# Costs of residing with cedar clapboards?



## PlainPainter (Dec 29, 2004)

I know how much we all hate these type of questions - but what is the approx. 'going' rate for residing homes with cedar clapboards? Costs involve taking off old siding and having it hauled away. I am looking for average SF costs.

No I am not looking to quote jobs - it just occurred to me lately with some homes the amount of time involved scraping, grinding, sanding really old homes - and then trying to offer impossible warrantees, that at some point it makes more monetary sense to reside. So I am trying to figure out what is the point of diminishing returns for prepping old siding vs. just ripping off the old siding and starting with a blank slate? 

This one Colonial home I did that was approx 2,600 SF of living space size home - my crew racked up 125 Man-hours in labor in just prepping the home - washing, scraping, grinding, and finish sanding. Seems that perhaps on some of these peeling monsters a better use of labor would be to replace than to restore.


----------



## Winchester (Jun 29, 2008)

PlainPainter said:


> This one Colonial home I did that was approx 2,600 SF of living space size home - my crew racked up 125 Man-hours in labor in just prepping the home - washing, scraping, grinding, and finish sanding. Seems that perhaps on some of these peeling monsters a better use of labor would be to replace than to restore.


I think a lot of people would rather restore it even if it ended up costing more.

If I had the money, I know I would.


----------



## B.K (Dec 15, 2008)

Depends on how bad the siding is, is there a lot of rot? I personally would rip it off. 

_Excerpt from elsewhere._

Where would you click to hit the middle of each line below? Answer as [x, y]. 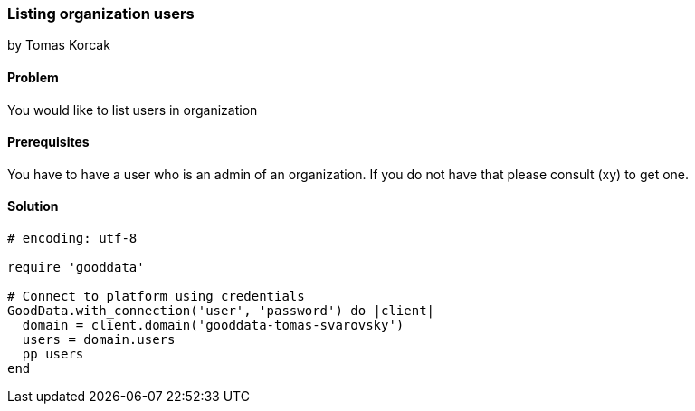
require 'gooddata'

If its in pretty good shape, and seems to have been taken care of, i would definitely try to restore it, IMO it looks a hell of a lot nicer, than new siding.

Where i live, there are plenty of old homes with original siding, and some of just need to be restored, but some people around here rip it all off and put up vinyl siding, its probably cheaper, but it looks terrible when compared to a home that has restored there older siding.

-Bill


----------



## fast fred (Sep 26, 2008)

the old wood is going to be a higher quality than anything new you put up. 

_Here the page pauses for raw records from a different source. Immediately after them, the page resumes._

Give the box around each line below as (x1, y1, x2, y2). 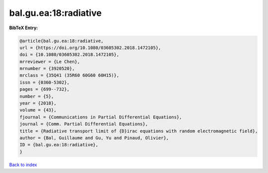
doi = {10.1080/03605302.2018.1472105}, (19, 52, 119, 58)
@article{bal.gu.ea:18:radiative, (19, 38, 104, 44)
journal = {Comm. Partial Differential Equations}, (19, 121, 148, 127)
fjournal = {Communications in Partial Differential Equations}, (19, 114, 182, 120)
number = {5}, (19, 93, 54, 99)
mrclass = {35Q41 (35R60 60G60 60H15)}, (19, 72, 119, 78)
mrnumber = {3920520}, (19, 66, 75, 71)
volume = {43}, (19, 107, 57, 113)

#1 cedar is going to be pretty outragous for cost, I'm assuming that's what is on the house right now.

#2 cedar is running about 1.30 -1.40 lf depending on the size. (with a large order the cost could go down to 1.20lf) but that's where I live not where you live.

unless there is major rot or damage I think it makes more sense to prep properly and repaint.


----------



## Tom Struble (Mar 2, 2007)

problem is sometimes these old houses have had insulation blown into them which inturn sometimes causes the finish to fail from moisture on the back side of the siding


----------